TensorFlow.js is a JavaScript Library for training and deploying machine learning models in the browser and in Node.js.

Fortunately, TensorFlow.js has ready-to-use models that can be used by anyone, especially for developers with no knowledge of ML.

One of them is PoseNet, a standalone model for running real-time pose estimation in the browser using TensorFlow.js.

For browsers PoseNet works perfectly, the challenge comes when we want to us it on the backend, I made a simple API to use the model and I want to share with you a couple of issues that I had to resolve in order to deploy the API on GCP. (complete source at the end of the post)

TensorFlow vs Docker

Docker is a powerful tool. However, use TensorFlow.js on a docker is little bit harder, messages like Your CPU supports instructions that this TensorFlow binary was not compiled to use... are very frequently.

Production considerations

From documentation: The Node.js bindings provide a backend for TensorFlow.js that implements operations synchronously. That means when you call an operation, e.g. tf.matMul(a, b), it will block the main thread until the operation has completed.

For this reason, the bindings currently are well suited for scripts and offline tasks. If you want to use the Node.js bindings in a production application, like a webserver, you should set up a job queue or set up worker threads so your TensorFlow.js code will not block the main thread.

So... How to resolve this?

Both issues have their own solution, build a detailed Dockerfile and use worker threads for example, but there is one resource that will resolve both with one shot:

Cloud Functions

  1. Cloud Functions instances already have TensorFlow compiled. (One example that I found was How to serve deep learning models using TensorFlow 2.0 with Cloud Functions)

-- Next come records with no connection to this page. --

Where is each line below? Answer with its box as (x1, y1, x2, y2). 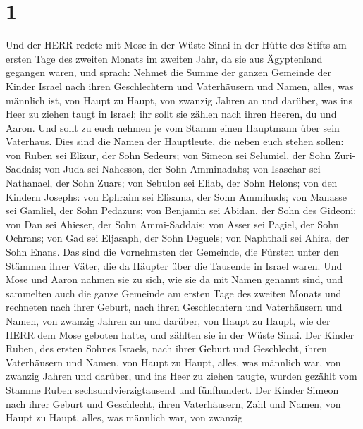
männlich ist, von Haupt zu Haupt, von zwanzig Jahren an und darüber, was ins (6, 92, 353, 107)
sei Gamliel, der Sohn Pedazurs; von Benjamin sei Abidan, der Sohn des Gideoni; (6, 203, 357, 218)
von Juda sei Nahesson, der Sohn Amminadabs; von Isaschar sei (44, 161, 321, 176)
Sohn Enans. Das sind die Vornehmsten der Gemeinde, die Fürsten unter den (6, 244, 339, 259)
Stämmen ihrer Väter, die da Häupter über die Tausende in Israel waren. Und (6, 258, 343, 273)
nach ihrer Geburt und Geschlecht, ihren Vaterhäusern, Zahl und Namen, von (6, 396, 341, 411)
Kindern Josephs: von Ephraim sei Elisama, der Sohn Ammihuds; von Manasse (6, 189, 347, 204)
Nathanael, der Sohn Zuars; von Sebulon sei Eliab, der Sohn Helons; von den (6, 175, 338, 190)
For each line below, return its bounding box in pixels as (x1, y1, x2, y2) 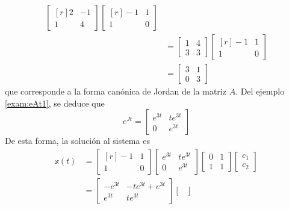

  2. Each instance of a Cloud Function handles only one concurrent request at a time. This means that while your code is processing one request, there is no possibility of a second request being routed to the same instance. Thus the original request can use the full amount of resources (CPU and memory) that you requested. (Source: Auto-scaling and Concurrency)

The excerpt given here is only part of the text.